C.L. – Les associations et la société en général sont justement d’accord avec le fait qu’un seul acteur ne peut définir unilatéralement ce qui va vers l’économie circulaire ou non. Il y a besoin d’un tiers de confiance et de construction de consensus, et c’est là que peut intervenir l’Afnor. Il y a également une demande de la part des acteurs qui ne savent pas forcément comment s’y prendre face à un sujet aussi transverse. Pour impulser et gérer cette transition, il faut une action réglementaire qui soumet de façon générale les acteurs aux mêmes contraintes. En face, on a besoin de bons exemples, qui prouvent que c’est possible, ainsi que d’acteurs économiques et sociaux déjà engagés dans des démarches innovantes, qui construisent une doctrine et des outils au service de tous. Au sein du groupe de travail « Economie circulaire » de l’Afnor, la décision de construire un voire plusieurs documents techniques à destination des entreprises a émergé très vite. Nous avons organisé une réunion ouverte à ce sujet, qui a réuni environ 70 acteurs : des grandes entreprises, l’Ademe, l’Institut de l’économie circulaire, des associations de consommateurs, des pôles de compétitivité, etc. A travers la norme, nous avons finalement souhaité rédiger un standard de gestion de projet de l’économie circulaire.

M.B.A qui s’adresse cette norme et quel est son objectif ?

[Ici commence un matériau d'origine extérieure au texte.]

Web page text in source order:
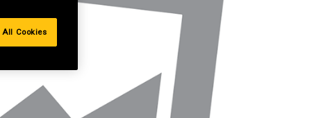
All Cookies

C.L. – La norme expérimentale XP X30-901 est un standard de management de projet fondé sur un engagement volontaire. Elle propose une liste de questions à se poser pour tout acteur économique qui a un projet en direction de l’économie circulaire. L’acteur peut aussi bien être une entreprise qu’une collectivité territoriale, et le projet peut être de toute nature (plan stratégique, nouveau produit, nouveau service…) et de tout périmètre (totalité de l’entreprise, département spécifique…). Il suffit qu’il y ait un projet bien défini qui vise une contribution à l’économie circulaire. La première partie de la norme concerne plutôt le management de projet pur, et la seconde s’arrête davantage sur le fond de la démarche, en posant les sept dimensions possibles de l’économie circulaire, les questions à se poser, etc. Le standard est complètement neutre, il vise à accompagner l’acteur dans la conduite des différentes étapes, ce n’est pas un instrument d’évaluation du niveau de réussite. Notre norme pourrait d’ailleurs être utilisée pour construire une certification, mais cela n’est pas l’objectif principal.

M.B.Quels sont les intérêts majeurs de la norme ?

C.L. – C’est un outil de pilotage, très concret, structuré par et pour les professionnels. Au-delà de ça, nous espérons que le standard permette de capitaliser collectivement sur les bonnes pratiques et donc d’améliorer nos objectifs communs vers l’économie circulaire. Faire table rase du passé n’est pas réaliste, et les bons exemples restent souvent trop anecdotiques. Entre les deux, il manque ce cadre de capitalisation…

M.B. Quelles seront les conditions de son succès ?

C.L. – Nous souhaitons qu’un maximum d’acteurs utilisent le standard avant tout pour créer un langage commun. Certains acteurs ont envie de sortir leurs propres référentiels et labels. Pourquoi pas, s’ils s’intègrent bien dans un cadre général partagé et que cela ne contribue pas à multiplier les outils spécifiques qui finissent par perdre en crédibilité. Les associations ont également tout intérêt à s’emparer de la norme pour interpeller les entreprises et les pousser vers des démarches ambitieuses. Enfin, les pouvoirs publics doivent en faire la promotion, avec un enjeu fort au niveau local. Toujours dans cette optique de référentiel commun, l’Afnor anime ses réseaux au niveau international pour convaincre les autres pays de partager cette approche. Un comité technique international a aussi été créé au sein de l’organisation internationale de normalisation (ISO) sous présidence et secrétariat de la France.